Table 2. Paired comparison (same 114 patients)
| Metric | V2 (5 mm dilation) | V3 (2 mm dilation) | Δ |
|---|---|---|---|
| Convergence rate | 56.1% (64/114) | 73.7% (84/114) | +17.6 pp |
| Translation median | 7.0 mm | 6.2 mm | −0.8 mm |
| Translation IQR | 4.5–12.4 mm | 4.1–8.8 mm | Tighter |
| MI improvement median | 0.0231 | 0.0229 | ≈0 (n.s.) |
| Median runtime | 27.2 s | 18.6 s | −8.6 s |
Note on p-value: A paired Wilcoxon signed-rank test on MI improvement yielded p ≈ 0.007 (reported from registration script logs; see
route_a/logs/). This should be independently verified.
§3 Optimizer Configuration Comparison (A/B Test)
A separate experiment tested 7 optimizer configurations on 10 patients to evaluate whether optimizer choice alone could improve convergence.
Table 3. Optimizer A/B test results (ab_test_20260317_075447.csv)
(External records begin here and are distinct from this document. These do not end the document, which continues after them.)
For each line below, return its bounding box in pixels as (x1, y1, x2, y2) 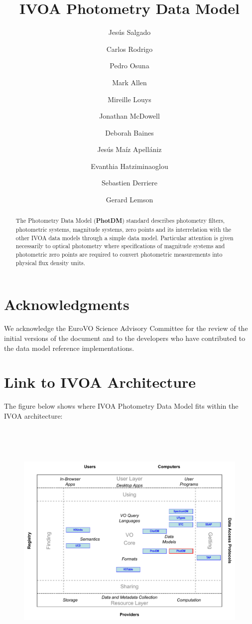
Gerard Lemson (106, 194, 153, 205)
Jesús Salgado (108, 27, 151, 37)
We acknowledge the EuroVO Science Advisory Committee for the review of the (4, 323, 248, 333)
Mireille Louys (108, 94, 151, 104)
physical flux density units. (15, 258, 86, 267)
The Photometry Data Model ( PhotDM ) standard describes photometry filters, (15, 216, 225, 225)
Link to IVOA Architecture (4, 372, 196, 392)
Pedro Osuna (110, 60, 149, 71)
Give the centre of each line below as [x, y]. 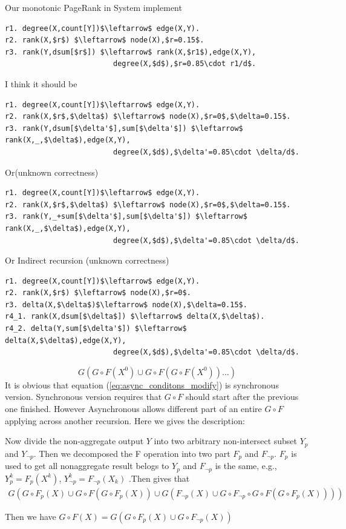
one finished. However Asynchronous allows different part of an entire [133, 409]
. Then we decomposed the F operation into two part [132, 453]
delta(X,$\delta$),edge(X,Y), [66, 340]
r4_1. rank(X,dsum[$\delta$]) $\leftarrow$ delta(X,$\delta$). [135, 317]
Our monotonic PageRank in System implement [93, 7]
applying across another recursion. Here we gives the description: [125, 420]
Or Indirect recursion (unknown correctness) [87, 260]
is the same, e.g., [246, 466]
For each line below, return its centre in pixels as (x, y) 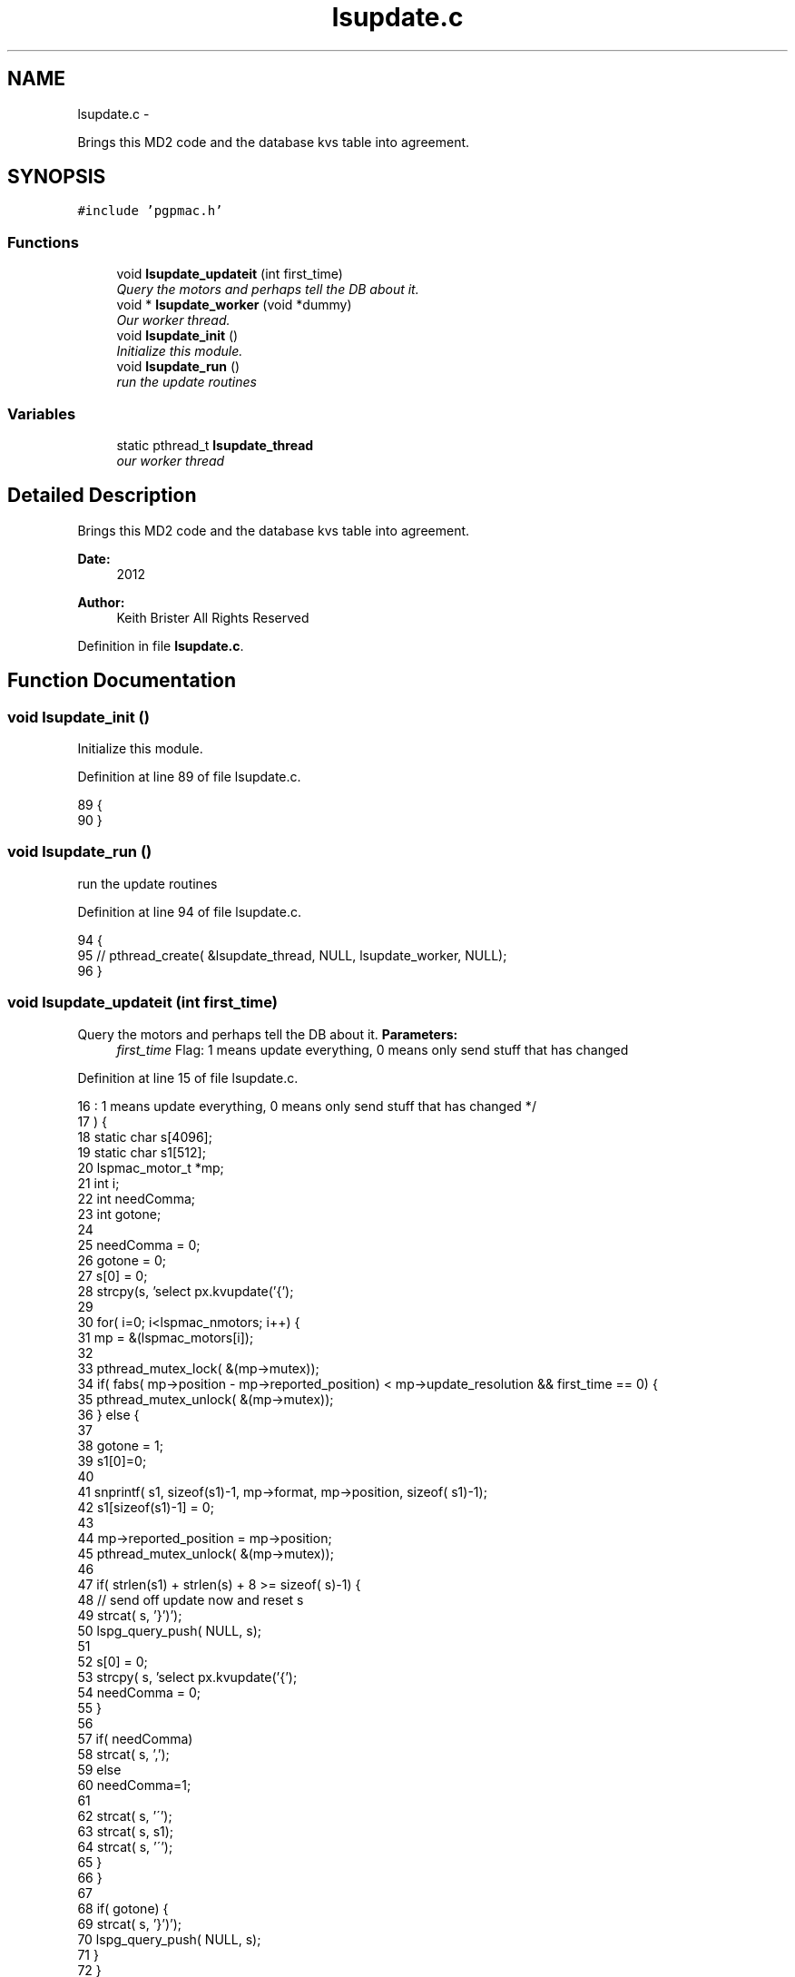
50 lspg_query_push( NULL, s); (169, 1630)
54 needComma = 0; (139, 1692)
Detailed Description (102, 496)
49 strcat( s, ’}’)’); (130, 1615)
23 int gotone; (119, 1214)
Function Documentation (122, 681)
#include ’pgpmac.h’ (150, 211)
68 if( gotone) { (123, 1908)
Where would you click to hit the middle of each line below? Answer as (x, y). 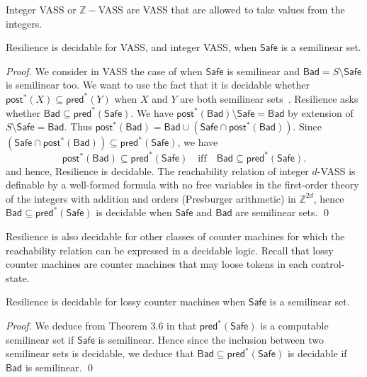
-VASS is (336, 170)
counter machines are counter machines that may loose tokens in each (157, 264)
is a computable (294, 325)
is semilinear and (264, 71)
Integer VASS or (41, 9)
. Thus (78, 126)
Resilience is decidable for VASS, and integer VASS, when (131, 47)
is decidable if (317, 353)
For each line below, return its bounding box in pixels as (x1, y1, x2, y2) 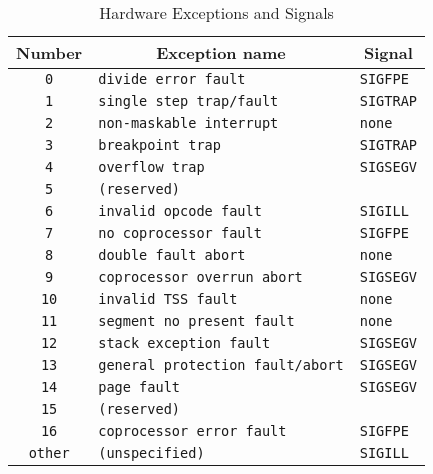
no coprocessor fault (98, 225, 262, 241)
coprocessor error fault (98, 423, 287, 439)
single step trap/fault (98, 93, 279, 109)
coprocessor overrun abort (98, 269, 303, 285)
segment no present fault (98, 313, 295, 329)
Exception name (156, 41, 286, 64)
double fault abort (98, 247, 246, 263)
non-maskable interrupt (98, 115, 279, 131)
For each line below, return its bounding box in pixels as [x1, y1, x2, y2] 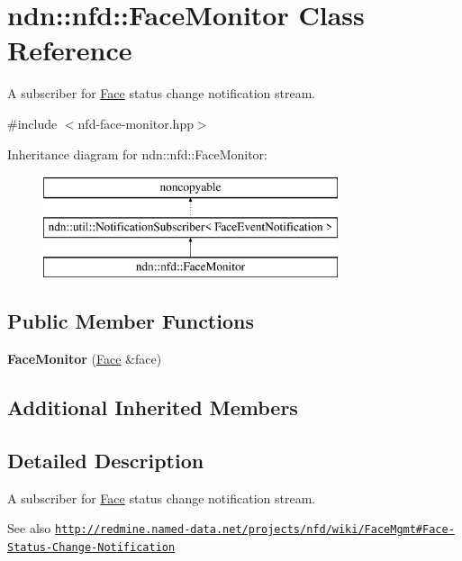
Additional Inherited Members [7, 394, 298, 421]
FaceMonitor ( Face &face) [7, 349, 162, 368]
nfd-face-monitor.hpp [77, 113, 194, 132]
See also [7, 519, 51, 538]
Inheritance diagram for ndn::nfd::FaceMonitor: [7, 144, 267, 163]
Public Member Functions [7, 307, 254, 335]
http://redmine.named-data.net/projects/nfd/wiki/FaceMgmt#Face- [54, 523, 455, 537]
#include [7, 113, 58, 132]
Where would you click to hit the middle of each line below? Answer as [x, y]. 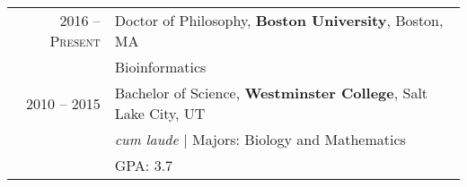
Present [75, 41]
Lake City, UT [160, 114]
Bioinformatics [160, 67]
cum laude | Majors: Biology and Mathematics [260, 140]
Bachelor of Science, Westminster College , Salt [271, 93]
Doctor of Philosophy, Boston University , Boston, [279, 21]
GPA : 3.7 [144, 166]
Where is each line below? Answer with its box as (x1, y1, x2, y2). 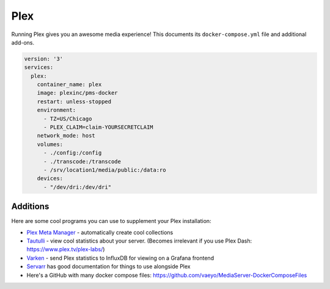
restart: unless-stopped (37, 98, 112, 105)
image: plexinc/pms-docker (37, 89, 119, 97)
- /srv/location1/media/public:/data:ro (43, 167, 166, 174)
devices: (37, 175, 64, 182)
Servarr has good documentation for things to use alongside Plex (26, 263, 191, 270)
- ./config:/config (43, 150, 102, 156)
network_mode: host (37, 132, 96, 139)
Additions (11, 202, 50, 212)
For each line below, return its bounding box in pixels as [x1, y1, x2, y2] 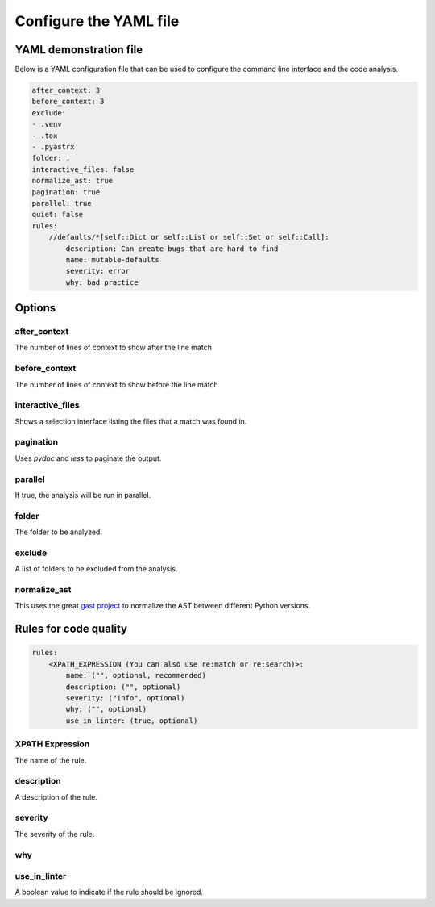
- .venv [31, 119, 62, 129]
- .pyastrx [31, 142, 75, 151]
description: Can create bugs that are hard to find [65, 244, 279, 253]
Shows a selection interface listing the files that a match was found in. [14, 416, 247, 426]
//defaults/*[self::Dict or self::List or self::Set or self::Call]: [48, 232, 329, 242]
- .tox [31, 131, 58, 140]
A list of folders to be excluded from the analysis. [14, 564, 178, 574]
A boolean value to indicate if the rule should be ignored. [14, 888, 203, 897]
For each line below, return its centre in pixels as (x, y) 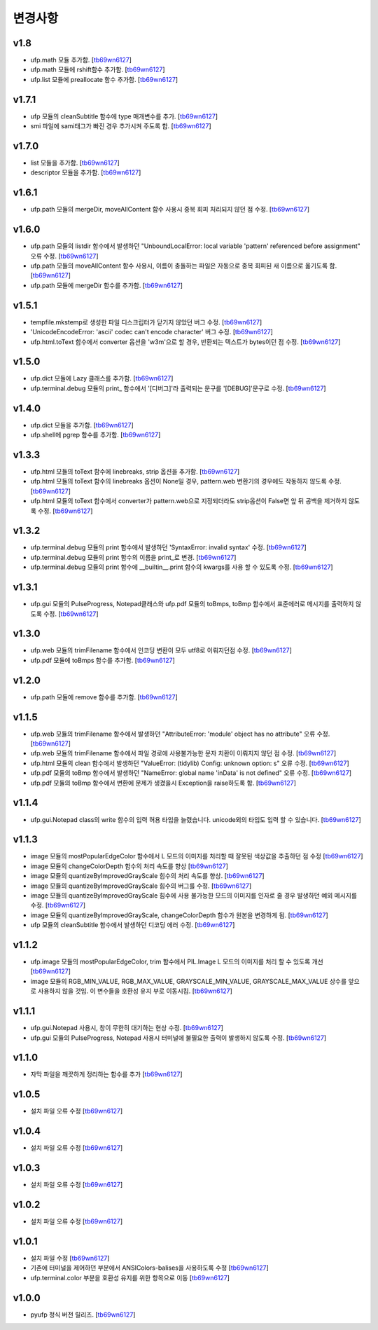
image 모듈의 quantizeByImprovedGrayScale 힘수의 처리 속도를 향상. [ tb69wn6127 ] (148, 876)
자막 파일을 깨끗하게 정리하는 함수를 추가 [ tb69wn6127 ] (106, 1074)
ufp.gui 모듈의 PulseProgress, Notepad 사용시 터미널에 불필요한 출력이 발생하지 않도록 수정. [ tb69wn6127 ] (178, 1038)
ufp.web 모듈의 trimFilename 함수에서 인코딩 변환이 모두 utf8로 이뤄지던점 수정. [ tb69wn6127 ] (161, 650)
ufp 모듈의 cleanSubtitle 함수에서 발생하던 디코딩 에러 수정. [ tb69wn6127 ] (133, 925)
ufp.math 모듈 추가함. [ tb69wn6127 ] (81, 60)
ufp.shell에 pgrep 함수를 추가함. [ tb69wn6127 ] (96, 435)
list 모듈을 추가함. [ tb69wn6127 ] (75, 163)
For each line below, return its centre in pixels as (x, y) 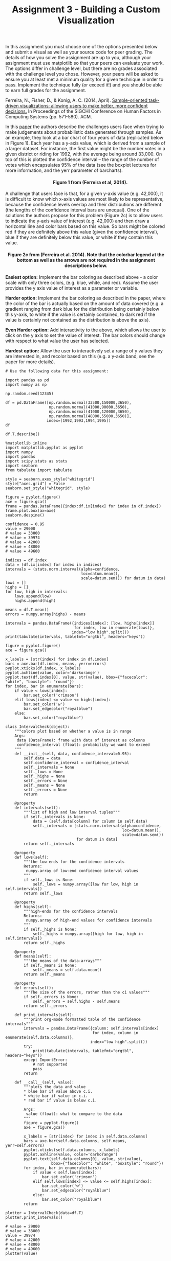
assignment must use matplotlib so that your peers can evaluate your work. (85, 63)
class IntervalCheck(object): (38, 726)
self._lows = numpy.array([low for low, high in (85, 884)
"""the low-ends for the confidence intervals (74, 862)
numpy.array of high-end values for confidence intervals (89, 920)
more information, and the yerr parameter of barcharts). (64, 170)
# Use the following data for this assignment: (57, 371)
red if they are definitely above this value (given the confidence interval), (82, 232)
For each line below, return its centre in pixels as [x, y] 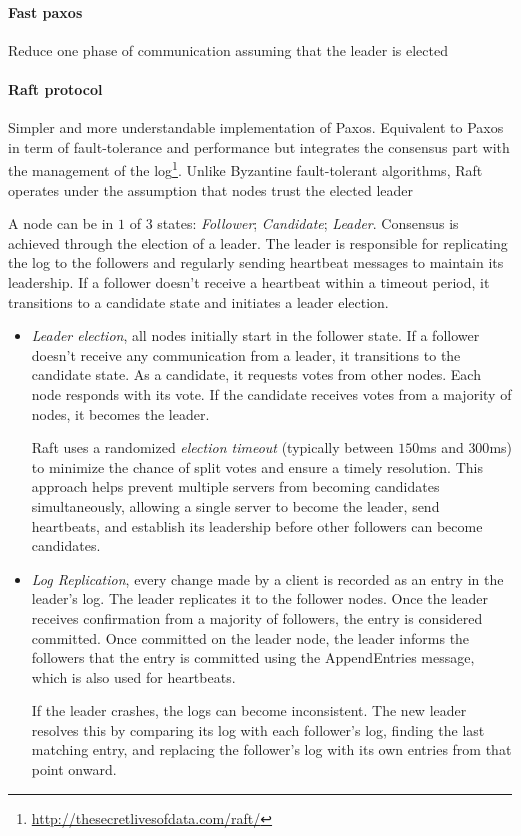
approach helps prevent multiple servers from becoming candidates [235, 486]
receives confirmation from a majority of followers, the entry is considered [257, 617]
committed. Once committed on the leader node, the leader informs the [250, 637]
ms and [441, 447]
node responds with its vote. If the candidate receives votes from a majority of [271, 393]
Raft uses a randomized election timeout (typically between [212, 447]
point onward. [74, 769]
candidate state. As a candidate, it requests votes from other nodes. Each [256, 374]
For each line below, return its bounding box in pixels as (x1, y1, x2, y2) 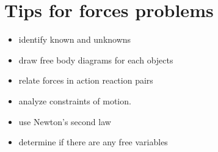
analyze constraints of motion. (18, 94, 131, 107)
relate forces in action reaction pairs (18, 74, 153, 87)
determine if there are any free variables (18, 136, 168, 148)
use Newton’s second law (18, 115, 111, 128)
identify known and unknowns (18, 33, 131, 46)
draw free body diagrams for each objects (18, 53, 173, 66)
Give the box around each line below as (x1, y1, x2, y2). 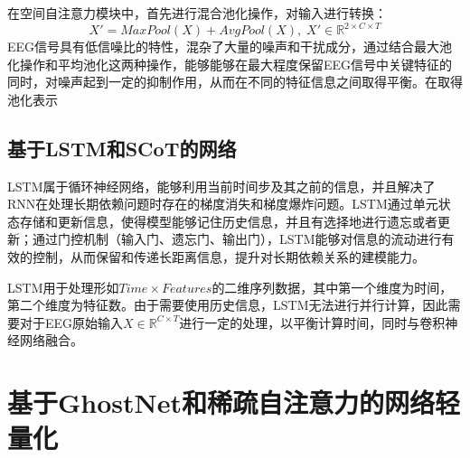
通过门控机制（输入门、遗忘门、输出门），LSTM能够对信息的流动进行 (32, 229, 442, 248)
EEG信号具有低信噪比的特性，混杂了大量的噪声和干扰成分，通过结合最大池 (7, 37, 453, 56)
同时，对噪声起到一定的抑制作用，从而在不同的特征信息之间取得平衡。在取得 (7, 72, 463, 91)
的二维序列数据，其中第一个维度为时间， (211, 277, 453, 296)
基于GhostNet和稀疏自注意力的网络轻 (7, 384, 461, 421)
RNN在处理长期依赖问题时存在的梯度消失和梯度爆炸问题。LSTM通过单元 (7, 194, 438, 213)
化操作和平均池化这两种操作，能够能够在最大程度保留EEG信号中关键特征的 (7, 54, 453, 73)
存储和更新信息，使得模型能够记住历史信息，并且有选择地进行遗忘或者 (19, 211, 437, 230)
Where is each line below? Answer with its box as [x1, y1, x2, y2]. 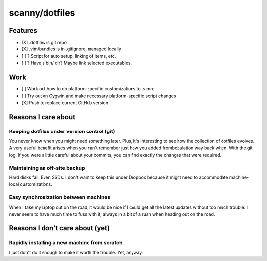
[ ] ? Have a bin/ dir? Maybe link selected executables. [21, 60, 132, 66]
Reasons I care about [9, 113, 76, 121]
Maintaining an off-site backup [9, 164, 85, 171]
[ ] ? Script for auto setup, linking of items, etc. [21, 53, 116, 59]
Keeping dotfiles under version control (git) [9, 128, 115, 134]
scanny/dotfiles [9, 7, 75, 18]
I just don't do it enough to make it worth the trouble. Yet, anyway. [9, 250, 143, 256]
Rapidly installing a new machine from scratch [9, 239, 123, 246]
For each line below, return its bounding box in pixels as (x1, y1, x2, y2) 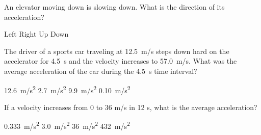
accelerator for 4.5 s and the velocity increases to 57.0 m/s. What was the (4, 56, 237, 66)
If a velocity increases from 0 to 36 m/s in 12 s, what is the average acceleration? (4, 101, 257, 112)
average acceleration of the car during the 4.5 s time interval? (4, 65, 197, 76)
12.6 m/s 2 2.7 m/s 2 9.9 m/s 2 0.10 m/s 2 (4, 83, 130, 95)
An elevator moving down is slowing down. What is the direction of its (4, 2, 225, 12)
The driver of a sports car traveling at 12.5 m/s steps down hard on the (4, 45, 229, 56)
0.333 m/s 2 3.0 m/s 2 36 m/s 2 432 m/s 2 (4, 119, 130, 131)
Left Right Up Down (4, 29, 69, 39)
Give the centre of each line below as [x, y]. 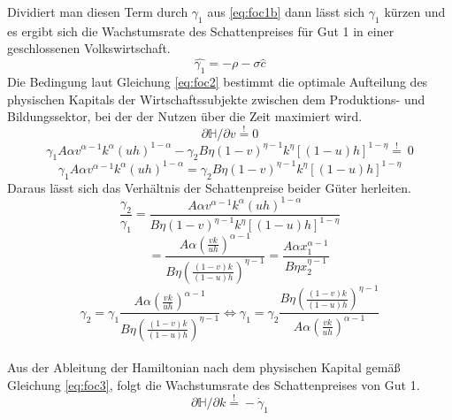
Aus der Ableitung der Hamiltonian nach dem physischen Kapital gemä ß [204, 367]
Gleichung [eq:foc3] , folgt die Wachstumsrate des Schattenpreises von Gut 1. [214, 385]
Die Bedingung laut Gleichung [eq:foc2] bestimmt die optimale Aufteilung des [218, 81]
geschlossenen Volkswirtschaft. [89, 48]
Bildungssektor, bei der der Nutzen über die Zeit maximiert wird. [185, 116]
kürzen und [415, 11]
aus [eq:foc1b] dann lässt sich [286, 11]
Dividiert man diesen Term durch [98, 11]
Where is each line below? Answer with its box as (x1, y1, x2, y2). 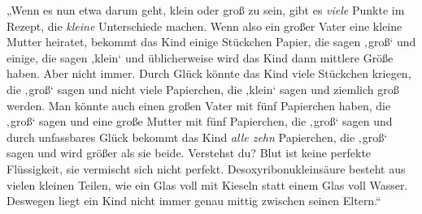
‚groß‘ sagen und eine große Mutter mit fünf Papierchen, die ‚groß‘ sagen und (7, 113, 393, 130)
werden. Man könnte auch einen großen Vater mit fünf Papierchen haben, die (7, 96, 391, 113)
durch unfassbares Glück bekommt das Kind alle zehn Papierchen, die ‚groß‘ (7, 128, 388, 145)
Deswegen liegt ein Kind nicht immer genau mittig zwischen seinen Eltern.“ (7, 192, 381, 209)
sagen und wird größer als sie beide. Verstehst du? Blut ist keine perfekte (7, 144, 372, 161)
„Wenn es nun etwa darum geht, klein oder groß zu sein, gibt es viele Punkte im (7, 2, 405, 18)
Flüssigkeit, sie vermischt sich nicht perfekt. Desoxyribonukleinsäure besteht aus (7, 160, 406, 177)
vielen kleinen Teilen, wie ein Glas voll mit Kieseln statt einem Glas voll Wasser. (7, 176, 408, 193)
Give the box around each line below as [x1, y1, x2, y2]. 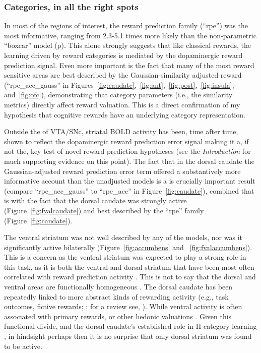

| Config | Optimizer | Max iter | Mask | n | Converged |
|---|---|---|---|---|---|
| baseline | RSGD | 1,000 | No | 10 | 0 (0%) |
| rsgd_3k | RSGD | 3,000 | No | 10 | 0 (0%) |
| rsgd_5k | RSGD | 5,000 | No | 10 | 0 (0%) |
| lbfgs2 | L-BFGS-B | — | No | 10 | 0 (0%) |
| cgls | Conj. Grad. | — | No | 10 | 0 (0%) |
| baseline_mask | RSGD | 1,000 | Yes | 10 | 0 (0%) |
| rsgd_3k_mask | RSGD | 3,000 | Yes | 10 | 0 (0%) |
§4 Pseudo-label Generation & Training Data
Table 4. Data generation pipeline summary
| Stage | Input | Output | Count |
|---|---|---|---|
| Patient filtering | 114 ReMIND patients | First-surgery subset | 62 patients |
| Registration V3 | 62 patients (114 timepoints) | Converged registrations | 84 / 114 converged (73.7%) |
| QC exclusion | 114 timepoints | Quality-filtered registrations | 84 valid (30 excluded: 8 metric + 22 visual QC) |
| Pseudo-label transfer | 84 valid registrations | MRI labels in iUS space | 84 with non-zero labels |
| 2D slicing | 84 pseudo-labeled volumes | Training-ready 2D slices | 44,502 slices |
| nnU-Net formatting | 44,502 slices | Dataset001_iUS | 43 patients, preprocessed |
Patient count: Our first-surgery filter identified 62 patients vs 55 in Faanes 2025. The 7-patient difference is likely due to additional exclusions for missing MRI annotations (n=1, ReMIND-101) and iUS quality issues (n=5–6).
Interpolation method: Pseudo-labels use linear interpolation with 0.5 threshold binarization (instead of nearest-neighbor) to reduce staircase artifacts. This reduced average connected components from 5.2 to 2.8 per volume.
§5 Quality Control Galleries
Fig. 2. Registration QC thumbnails (V3 final — 114 images)
Each thumbnail shows the registered MRI (color overlay) aligned to iUS (grayscale background) after rigid registration. Filter by timepoint (pre-dura / post-dura) below.
Fig. 2: Registration QC from V3 final run. 114 images covering 61 patients (most have both pre-dura and post-dura timepoints). V1 and V2 QC images were not retained; iterative improvement is quantified in Table 1.
Fig. 3. Pseudo-label overlay triptychs (36 images across 6 patients)
Three-panel views showing (left) original iUS, (center) binary pseudo-label mask, (right) overlay. Each patient has 6 representative slices (2 per anatomical plane). Filter by plane below.
Fig. 3: Pseudo-label QC showing spatial alignment quality. Slice numbers correspond to the 2D slice index in the nnU-Net training dataset. Red overlay = transferred MRI tumor label.